Experiment 1:Don't touch the adjustments. Simply press the button "Start".
Comment:There are two P/N junctions inside of a bipolar transistor. Without being attached to a voltage source, the movable charges inside are diffusing through the crystal lattice. If an extra electron hits a hole, both charges vanish during a recombination process, leaving immobile charges at the impurity inside of the crystal lattice (see simulation of a diode for details). The two zones of the middle layer get more and more negatively charged, the N-doped zones to the left and to the right become positively charged. The electric field caused by the charges inhibits holes from moving away from the middle layer and electrons from moving into the P-doped region. Some minutes pass by until the state of equilibrium is reached
Stop the simulation and have a look at the distribution of charges at the 10 different zones.
Experiment 2:Adjust the collector voltage to 50% and start the simulation once again.
Comment:In this simulation, the attached voltage leads to the injection of electrons at the negative terminal, until the left zone is 5 times negatively charged (50%). At the positive terminal, electrons are removed until the right zone is 5 times positively charged (the electrons have to move to the positive terminal before they are extracted). Those disequilibrium of charges generates an electric field which causes the widening of the right depletion layer. The left depletion layer is weakened, by what recombination processes occur once again and holes are removed from the middle layer. Wait until no more recombination processes occur
The middle layer is more negatively charged than before.

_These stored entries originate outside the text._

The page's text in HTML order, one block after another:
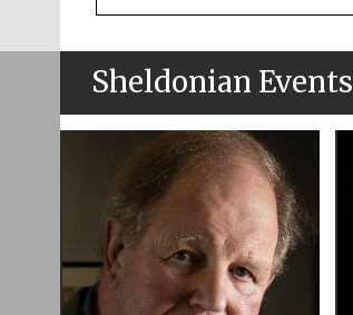
Sheldonian Events
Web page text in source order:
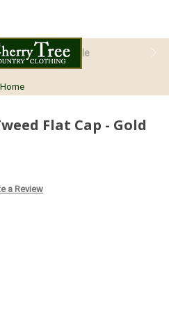
Guarantee
Home
Flat Cap - Gold
a Review

Once again, holes can't leave the P-doped layer and electrons can't enter those region.
Increase the collector voltage to 100% and start the simulation once again.
Experiment 3:Adjust the base voltage to 40%, leave the collector voltage at 100%.

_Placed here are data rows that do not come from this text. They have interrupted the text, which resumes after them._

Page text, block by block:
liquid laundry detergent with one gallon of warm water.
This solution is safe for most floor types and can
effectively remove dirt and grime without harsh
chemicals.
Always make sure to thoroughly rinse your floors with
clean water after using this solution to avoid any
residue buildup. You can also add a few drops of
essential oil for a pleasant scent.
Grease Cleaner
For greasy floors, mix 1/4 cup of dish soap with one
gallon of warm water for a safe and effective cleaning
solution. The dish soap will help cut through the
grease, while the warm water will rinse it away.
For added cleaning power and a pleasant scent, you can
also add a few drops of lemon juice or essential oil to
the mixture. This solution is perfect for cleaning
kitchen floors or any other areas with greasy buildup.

Comment:By attaching a voltage to the base, additional holes are created inside of the middle layer, to keep the total charge of this region on a constant level. For each hole, an electron is injected at the negative terminal, to keep the total charge of the crystal at a level of zero. The holes start drifting to the negative terminal, the electrons are moving away from the negative terminal. An electric current is running from the emitter (left layer) to the base (middle layer). Stop the simulation and have a look at the distribution of charges:
The P-doped region is less negatively charges. Some electrons are entering the middle layer, because the repelling electric field is weakened.
Click the "start" button and observe the movement of some electrons from the left, N-doped region of the crystal to the right, N-doped region. An electric current is running between emitter and collector. The ratio of emitter-collector-current to emitter-base-current is clearly below 1.
Inside of a real transistor, those ratio is clearly above 1:
The number of electrons running from the emitter through the transistor to the collector is significantly higher than those running from the emitter to the base. Why is the ratio resulting from or simulation different from those in practice? Well, the probability that an electron can cross the P-doped layer increases if the gaps between the holes increase, too. To do so, the concentration of impurity atoms has to be decreased. At this simulation, the concentration of impurity atoms is significantly higher than inside of a real semiconductor devices. Without the "trick" of lowering the interaction between extra electrons and holes inside of a certain radius around those particles, not a single electron could pass the middle layer at this simulation. Besides the concentration of impurity atoms, the size of the middle layer is critical for the electric properties of a bipolar junction transistor. If those layer is too thin, electrons can move from the emitter to the collector as soon as a certain voltage level is reached, even without a base voltage attached to the device. If the middle layer becomes too thick, the electrons can't pass the device as soon as the emitter base voltage becomes too low, even if a base voltage is attached to the transistor. The size of the middle layer hat to meet the specifications of the operational voltage.
Experiment 4:Click at the button "PNP" and redo experiment 1-3
Comment:Besides using a NPN sandwich, transistors can also be manufactured in PNP order. PNP transistors work in the same way, but the base has to be charged negatively by injecting electrons to make the emitter-collector line conductive. Electrons are removed at the emitter and they are injected at the collector, hence the current is running in the opposite direction. One difference between the movement of extra electrons and holes is the mobility of those charges. Holes are moving slower through the crystal than electrons do. Hence the time, the holes reside in the middle, N-doped layer is larger than those of electrons inside of the P-doped layer in an NPN transistor. The larger transit time causes a higher probability for the holes to recombine with an electron and vanish on it's way through the barrier. Without altering the parameters of the software, the number of holes moving from the emitter to the collector is zero while simulating a PNP transistor. To facilitate the movement of at least some holes from the emitter to the collector, the size of the N-doped layer has to be reduced.